Task inputs:
<<<<
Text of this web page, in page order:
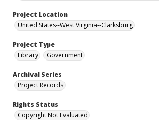
Project Location
United States--West Virginia--Clarksburg
Project Type
Library
Government
Archival Series
Project Records
Rights Status
Copyright Not Evaluated
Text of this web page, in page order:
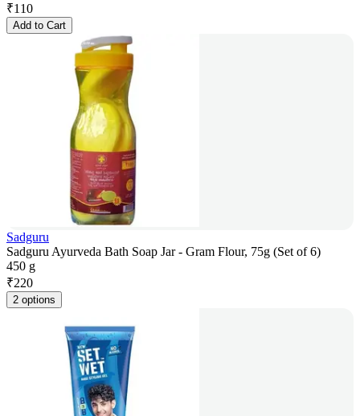
₹110
Add to Cart
Sadguru
Sadguru Ayurveda Bath Soap Jar - Gram Flour, 75g (Set of 6)
450 g
₹220
2 options
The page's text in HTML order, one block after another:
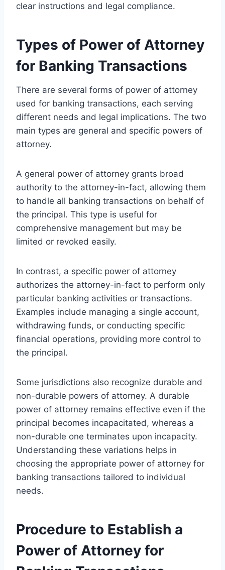
clear instructions and legal compliance.
Types of Power of Attorney
for Banking Transactions
There are several forms of power of attorney
used for banking transactions, each serving
different needs and legal implications. The two
main types are general and specific powers of
attorney.
A general power of attorney grants broad
authority to the attorney-in-fact, allowing them
to handle all banking transactions on behalf of
the principal. This type is useful for
comprehensive management but may be
limited or revoked easily.
In contrast, a specific power of attorney
authorizes the attorney-in-fact to perform only
particular banking activities or transactions.
Examples include managing a single account,
withdrawing funds, or conducting specific
financial operations, providing more control to
the principal.
Some jurisdictions also recognize durable and
non-durable powers of attorney. A durable
power of attorney remains effective even if the
principal becomes incapacitated, whereas a
non-durable one terminates upon incapacity.
Understanding these variations helps in
choosing the appropriate power of attorney for
banking transactions tailored to individual
needs.
Procedure to Establish a
Power of Attorney for
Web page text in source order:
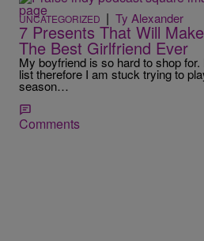
UNCATEGORIZED | Ty Alexander
7 Presents That Will
The Best Girlfriend Ever
My boyfriend is so hard to shop
list therefore I am stuck trying to
season…
Comments
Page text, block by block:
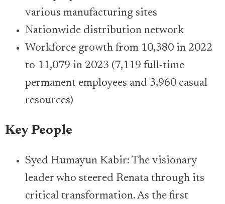
various manufacturing sites
Nationwide distribution network
Workforce growth from 10,380 in 2022
to 11,079 in 2023 (7,119 full-time
permanent employees and 3,960 casual
resources)
Key People
Syed Humayun Kabir: The visionary
leader who steered Renata through its
critical transformation. As the first
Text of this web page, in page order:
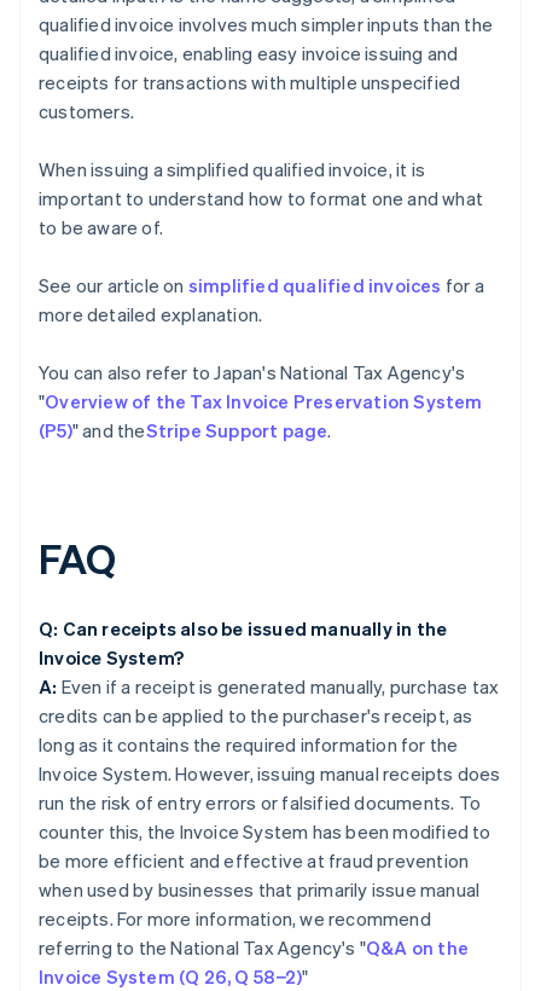
qualified invoice involves much simpler inputs than the
qualified invoice, enabling easy invoice issuing and
receipts for transactions with multiple unspecified
customers.
When issuing a simplified qualified invoice, it is
important to understand how to format one and what
to be aware of.
See our article on simplified qualified invoices for a
more detailed explanation.
You can also refer to Japan's National Tax Agency's
"Overview of the Tax Invoice Preservation System
(P5)" and theStripe Support page.
FAQ
Q: Can receipts also be issued manually in the
Invoice System?
A: Even if a receipt is generated manually, purchase tax
credits can be applied to the purchaser's receipt, as
long as it contains the required information for the
Invoice System. However, issuing manual receipts does
run the risk of entry errors or falsified documents. To
counter this, the Invoice System has been modified to
be more efficient and effective at fraud prevention
when used by businesses that primarily issue manual
receipts. For more information, we recommend
referring to the National Tax Agency's "Q&A on the
Invoice System (Q 26, Q 58−2)"
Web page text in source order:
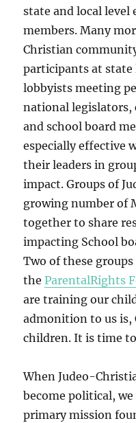
state and local level
members. Many
Christian
participants at state
lobbyists meeting
national legislators,
and school board
especially effective
their leaders in
impact. Groups of
growing number of
together to share
impacting School
Two of these
theParentalRights
are training our
admonition to us
children. It is time
When Judeo-
become political,
primary mission
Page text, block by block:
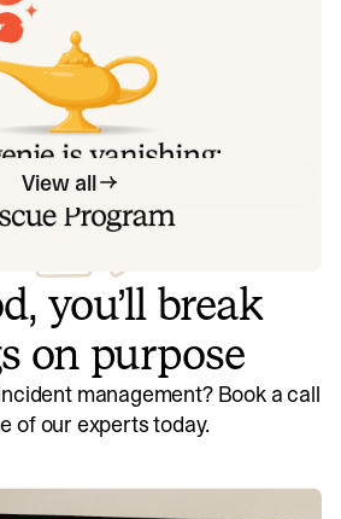
introducing
program
the Opsgenie Rescue Program to
simplified migration and free
two vendors at once.
July 9, 2026
View all
you’ll break
on purpose
management? Book a call
of our experts today.
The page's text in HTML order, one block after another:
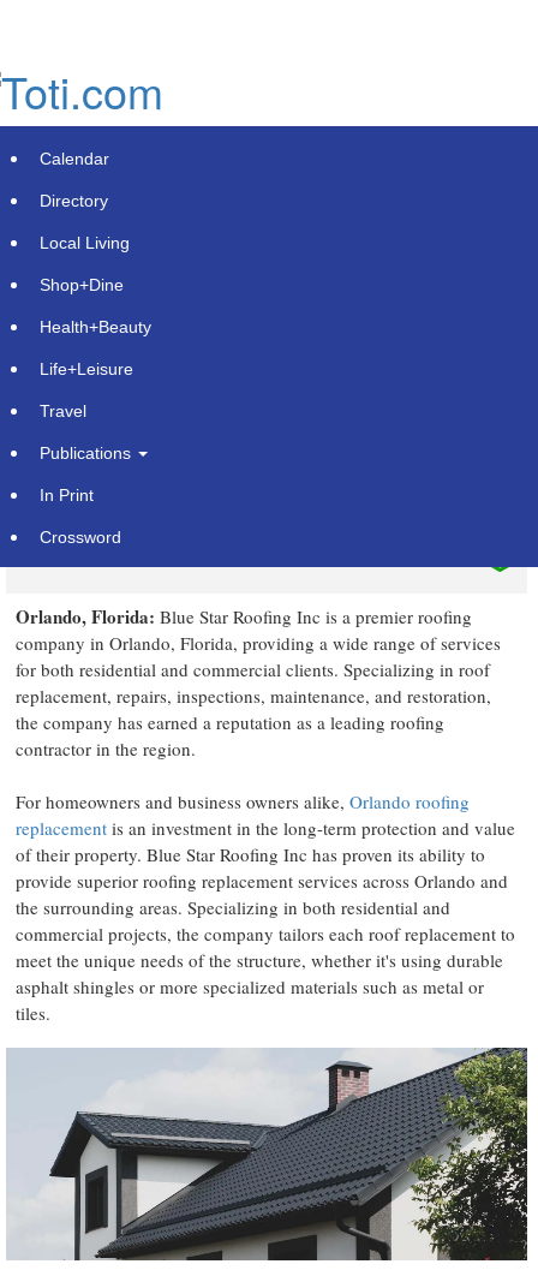
Blue Star Roofing Inc Offers
Comprehensive Roofing Solutions
for Orlando Residents and
Get Featured Monday, October 28, 2024 at 12:25pm UTC
Orlando, Florida: Blue Star Roofing Inc is a premier roofing
company in Orlando, Florida, providing a wide range of services
for both residential and commercial clients. Specializing in roof
replacement, repairs, inspections, maintenance, and restoration,
the company has earned a reputation as a leading roofing
contractor in the region.
For homeowners and business owners alike, Orlando roofing
replacement is an investment in the long-term protection and value
of their property. Blue Star Roofing Inc has proven its ability to
provide superior roofing replacement services across Orlando and
the surrounding areas. Specializing in both residential and
commercial projects, the company tailors each roof replacement to
meet the unique needs of the structure, whether it's using durable
asphalt shingles or more specialized materials such as metal or
tiles.
content
Calendar
Directory
Local Living
Shop+Dine
Health+Beauty
Life+Leisure
Travel
Publications
In Print
Crossword
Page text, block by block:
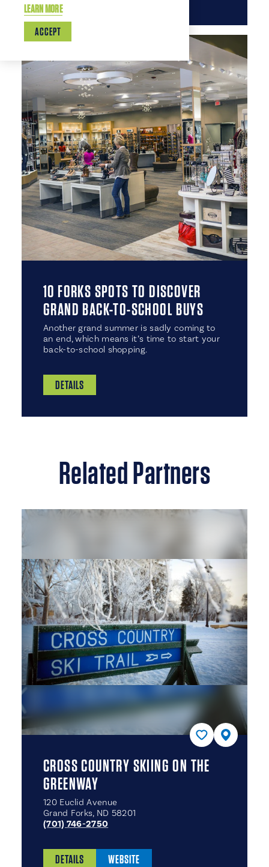
10 FORKS SPOTS TO DISCOVER
GRAND BACK-TO-SCHOOL BUYS
Another grand summer is sadly coming to
an end, which means it’s time to start your
back-to-school shopping.
DETAILS
Related Partners
CROSS COUNTRY SKIING ON THE
GREENWAY
120 Euclid Avenue
Grand Forks, ND 58201
(701) 746-2750
DETAILS WEBSITE
LEARN MORE
ACCEPT
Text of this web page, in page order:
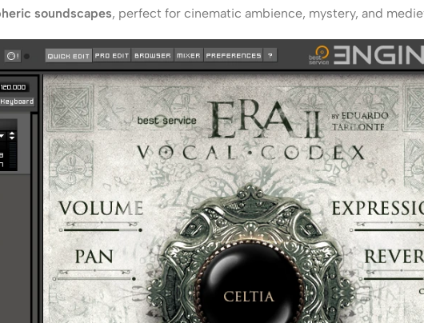
soundscapes, perfect for cinematic ambience, mystery, and
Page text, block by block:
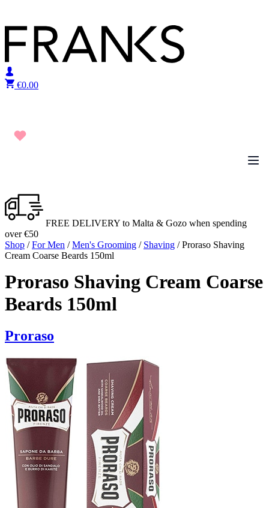
€0.00
FREE DELIVERY to Malta & Gozo when spending
over €50
Shop /For Men /Men's Grooming / Shaving / Proraso Shaving
Cream Coarse Beards 150ml
Proraso Shaving Cream Coarse
Beards 150ml
Proraso
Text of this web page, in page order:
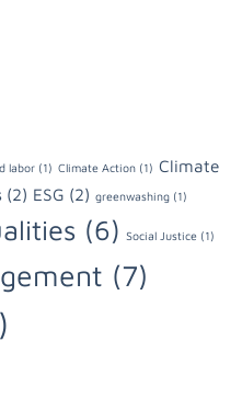
labor (1) Climate Action (1) Climate
(2) ESG (2) greenwashing (1)
(6) Social Justice (1)
(7)
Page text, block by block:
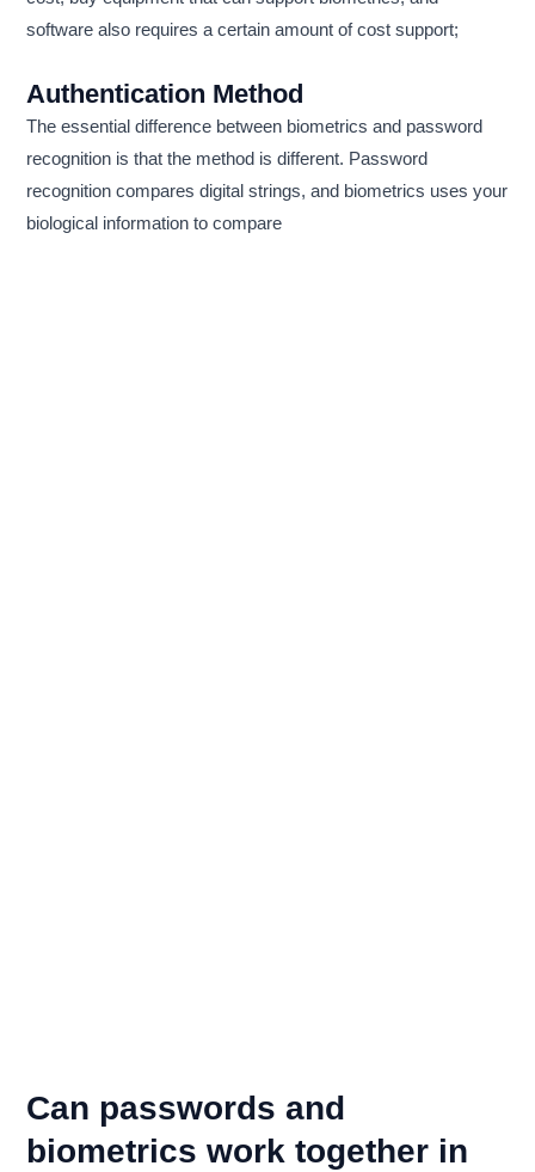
>>>>
Work task: To complete this exercise, transcribe exactly the lines above from the one that holds "Invoice System. However, issuing" through the one that holds "Orlando, Florida: Blue". Pictures stay out.

Response to this task:
Invoice System. However, issuing manual receipts does
run the risk of entry errors or falsified documents. To
counter this, the Invoice System has been modified to
be more efficient and effective at fraud prevention
when used by businesses that primarily issue manual
receipts. For more information, we recommend
referring to the National Tax Agency's "Q&A on the
Invoice System (Q 26, Q 58−2)"
Web page text in source order:
state and local level
members. Many
Christian
participants at state
lobbyists meeting
national legislators,
and school board
especially effective
their leaders in
impact. Groups of
growing number of
together to share
impacting School
Two of these
theParentalRights
are training our
admonition to us
children. It is time
When Judeo-
become political,
primary mission
Page text, block by block:
introducing
program
the Opsgenie Rescue Program to
simplified migration and free
two vendors at once.
July 9, 2026
View all
you’ll break
on purpose
management? Book a call
of our experts today.
The page's text in HTML order, one block after another:
Blue Star Roofing Inc Offers
Comprehensive Roofing Solutions
for Orlando Residents and
Get Featured Monday, October 28, 2024 at 12:25pm UTC
Orlando, Florida: Blue Star Roofing Inc is a premier roofing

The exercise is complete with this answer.